For undernourished children among the Jews, it is necessary not only to urge the use of milk, but to plan when it may be taken, as it cannot be taken at the same meal with meat. Vegetables are usually needed in greater abundance. These may be eaten in borsht, a favorite soup corresponding somewhat with our vegetable soup, but this does not give them in very large portions. Therefore a menu should be given to show how they may be combined with other foods. If served with a white sauce or butter, vegetables must be eaten without meat, but can be eaten at the noon meal or lunch with bread. Creamed vegetable soups may also be given in this same way, but never with meat at the same meal. Poached or "dropped" eggs are not often used. The process is unknown. A "dropped" egg was prescribed for a patient who did not know what it meant.
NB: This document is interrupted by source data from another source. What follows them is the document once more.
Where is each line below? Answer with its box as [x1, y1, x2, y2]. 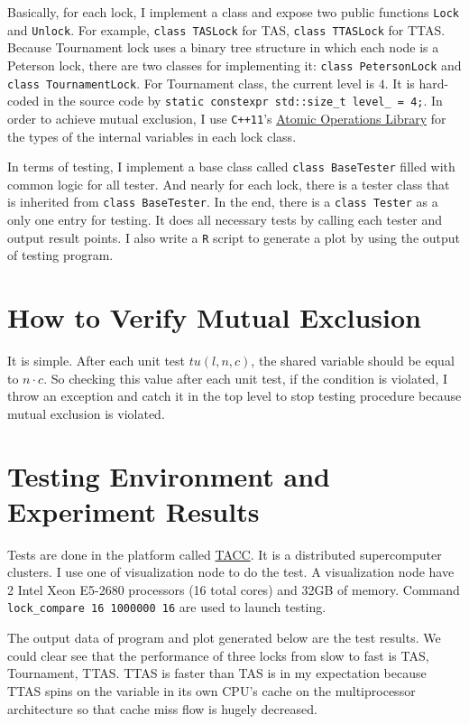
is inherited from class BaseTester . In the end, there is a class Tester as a [7, 192, 438, 211]
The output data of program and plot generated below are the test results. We [7, 628, 441, 647]
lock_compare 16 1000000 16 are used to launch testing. [7, 598, 326, 617]
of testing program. [7, 246, 114, 265]
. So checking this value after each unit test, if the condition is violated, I [43, 368, 448, 387]
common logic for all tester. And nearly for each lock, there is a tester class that [7, 174, 450, 193]
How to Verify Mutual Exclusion [7, 299, 422, 336]
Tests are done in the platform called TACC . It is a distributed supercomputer [7, 544, 442, 563]
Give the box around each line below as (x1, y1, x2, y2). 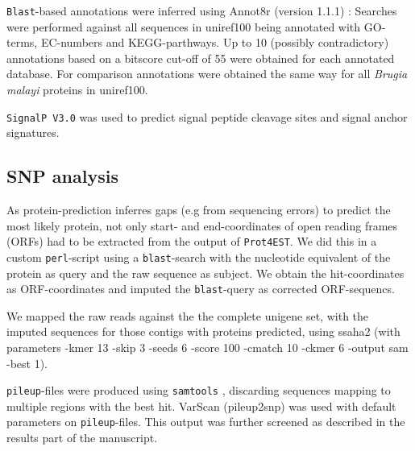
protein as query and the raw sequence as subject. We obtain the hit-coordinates (6, 264, 405, 281)
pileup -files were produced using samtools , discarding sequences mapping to (6, 382, 391, 399)
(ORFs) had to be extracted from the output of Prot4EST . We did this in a (6, 233, 377, 250)
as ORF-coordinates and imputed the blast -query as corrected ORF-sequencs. (6, 280, 395, 297)
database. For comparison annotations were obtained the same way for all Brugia (6, 65, 408, 82)
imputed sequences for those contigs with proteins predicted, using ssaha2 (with (6, 323, 400, 340)
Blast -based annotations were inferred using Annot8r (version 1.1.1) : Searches (6, 2, 397, 19)
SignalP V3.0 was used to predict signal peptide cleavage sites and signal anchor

When it was explained that an egg was broken and its contents dropped into hot water, he shook his head and said, "Oh, no! I lose my egg; he get all mixed up with the water." When he was taken to the stove and saw an egg poached, he stood in wonder and admiration. He said, "I go home and tell my wife; she never knowed that." Since then many mothers and even children themselves have been shown in this same Food Clinic how to poach eggs.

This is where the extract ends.